* **ABOUT THIS EXERCISE**: From the listing below, pick out each line with the word "could".

* **DATA SECTION**:
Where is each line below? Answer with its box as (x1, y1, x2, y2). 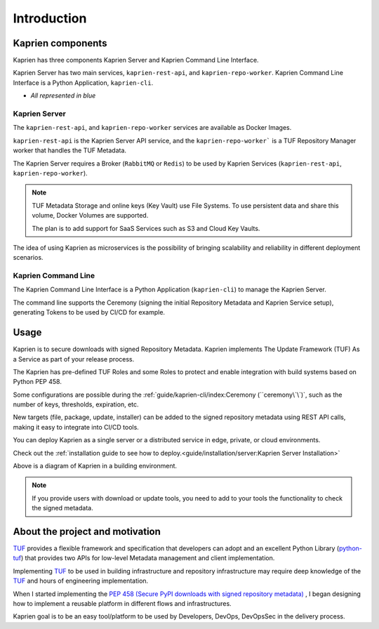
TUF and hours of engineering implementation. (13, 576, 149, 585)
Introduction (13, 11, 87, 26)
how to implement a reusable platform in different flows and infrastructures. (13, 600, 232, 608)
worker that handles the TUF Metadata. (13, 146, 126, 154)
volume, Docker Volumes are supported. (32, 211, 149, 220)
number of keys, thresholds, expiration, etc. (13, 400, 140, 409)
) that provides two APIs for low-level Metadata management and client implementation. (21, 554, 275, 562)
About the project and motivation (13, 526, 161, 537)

==

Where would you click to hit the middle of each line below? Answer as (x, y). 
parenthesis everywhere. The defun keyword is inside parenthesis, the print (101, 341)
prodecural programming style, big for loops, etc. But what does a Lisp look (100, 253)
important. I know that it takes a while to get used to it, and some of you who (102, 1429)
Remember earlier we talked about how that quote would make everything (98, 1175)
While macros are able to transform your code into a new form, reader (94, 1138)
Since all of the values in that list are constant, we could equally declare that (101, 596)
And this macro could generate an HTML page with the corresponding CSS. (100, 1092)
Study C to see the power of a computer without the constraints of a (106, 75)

* **EXERCISE OUTPUT**:
Since all of the values in that list are constant, we could equally declare that (101, 596)
And this macro could generate an HTML page with the corresponding CSS. (100, 1092)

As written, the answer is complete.